Regeling voor levensbeëindiging bij kinderen, 'ongelooflijk ingewikkeld probleem'
Het kabinet kiest ervoor om in de nabije toekomst een regeling te hebben voor actieve levensbeëindiging bij kinderen tussen 1 en 12 jaar. Een grote meerderheid van kinderartsen is daarvoor, bleek vorig jaar uit onderzoek. Het besluit leidt dan ook tot opluchting bij artsen, al zijn er ook bezwaren.
Nu is actieve levensbeëindiging voor kinderen onder de twaalf verboden, omdat kinderen tot die leeftijd niet wilsbekwaam zijn. Die wilsbekwaamheid is in Nederland een essentiële voorwaarde voor euthanasie. Er bestaan wel regelingen voor levensbeëindiging van baby's en kinderen ouder dan 12 jaar.
'Niet erg mooi'
Hoogleraar kindergeneeskunde Eduard Verhagen van het UMCG leidde vorig jaar het onderzoek onder kinderartsen en zat daarna in de adviescommissie over een mogelijke regeling. "In de vier jaar dat we onderzoek gedaan hebben, is achterhaald hoe het sterven van kinderen in de leeftijd van 1 tot 12 jaar precies gaat. Dat bleek niet op alle fronten erg mooi te zijn. Er was duidelijk aanleiding voor verbetering."

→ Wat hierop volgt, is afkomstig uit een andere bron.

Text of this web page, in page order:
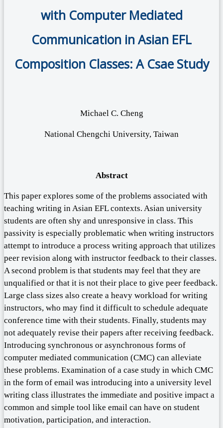
with Computer Mediated
Communication in Asian EFL
Composition Classes: A Csae Study
Michael C. Cheng
National Chengchi University, Taiwan
Abstract
This paper explores some of the problems associated with
teaching writing in Asian EFL contexts. Asian university
students are often shy and unresponsive in class. This
passivity is especially problematic when writing instructors
attempt to introduce a process writing approach that utilizes
peer revision along with instructor feedback to their classes.
A second problem is that students may feel that they are
unqualified or that it is not their place to give peer feedback.
Large class sizes also create a heavy workload for writing
instructors, who may find it difficult to schedule adequate
conference time with their students. Finally, students may
not adequately revise their papers after receiving feedback.
Introducing synchronous or asynchronous forms of
computer mediated communication (CMC) can alleviate
these problems. Examination of a case study in which CMC
in the form of email was introducing into a university level
writing class illustrates the immediate and positive impact a
common and simple tool like email can have on student
motivation, participation, and interaction.

Ouders en artsen hebben op dit moment alleen de mogelijkheid om te kiezen voor palliatieve sedatie, het afzien van medische behandeling, of versterven (stoppen met eten en drinken). Deze opties kunnen de dood bespoedigen, maar het stervensproces van een kind kan dan nog dagen tot zelfs weken duren.
Transparantie
Naar schatting komen vijf tot tien kinderen per jaar in aanmerking voor de nieuwe regeling. Het gaat om ongeneeslijk zieke kinderen die ondraaglijk lijden en bij wie palliatieve zorg (pijnbestrijding) niet veel verlichting biedt. Kinderen die binnen afzienbare tijd dood zullen gaan. In de meeste gevallen lijden deze kinderen aan kanker of een stofwisselingsziekte.
"De vraag is dan: moeten we voor zo'n kleine groep kinderen iets gaan regelen of niet? Met de uitkomst ben ik blij, omdat we hiermee een stap zetten in de richting van transparantie en de rechtszekerheid die daarbij hoort voor artsen. Ook de gesprekken tussen artsen en ouders krijgen een veel duidelijker karakter", aldus Verhagen.
Exact dezelfde logica zal van toepassing worden op andere groepen.
Maar is er ook kritiek op de keuze van het kabinet. Het zou een voorbode kunnen zijn van actieve levensbeëindiging bij andere wilsonbekwame mensen, zoals ernstig dementerenden. Dat zegt Theo Boer, medisch ethicus aan de Protestantse Theologische Universiteit. "Ik snap de logica, maar exact dezelfde logica zal van toepassing worden op andere groepen voor wie actieve levensbeëindiging nu niet is toegestaan."
"Ik vind het een uitermate onverstandige beslissing, omdat we levensbeëindiging in Nederland zwaar hebben bevochten als zijnde op verzoek van de betrokkene. Daar hebben we in binnen- en buitenland vertrouwen mee gewekt. Die consensus - dat je het alleen doet bij mensen die er uitdrukkelijk om kunnen vragen - is aan het afbrokkelen."
'Voor het OM verantwoorden'
In plaats van een regeling, die kinderartsen in het algemeen meer vaste juridische grond onder de voeten biedt, ziet Boer liever een afzonderlijke rechtsgang. "Als zo'n uitzonderlijke situatie zich voordoet, moet de arts zich desnoods voor het Openbaar Ministerie verantwoorden over zo'n beslissing. Voor de vraag om levensbeëindiging heb ik heel veel begrip. Ik heb zelf kinderen."
Verhagen beaamt dat er verschillende meningen over de toekomstige regeling bestaan. "Ik weet dat er heel veel discussie over is, en is geweest, en dat begrijp ik ook. Het is een ongelooflijk ingewikkeld probleem. Zeker als het om kinderen gaat."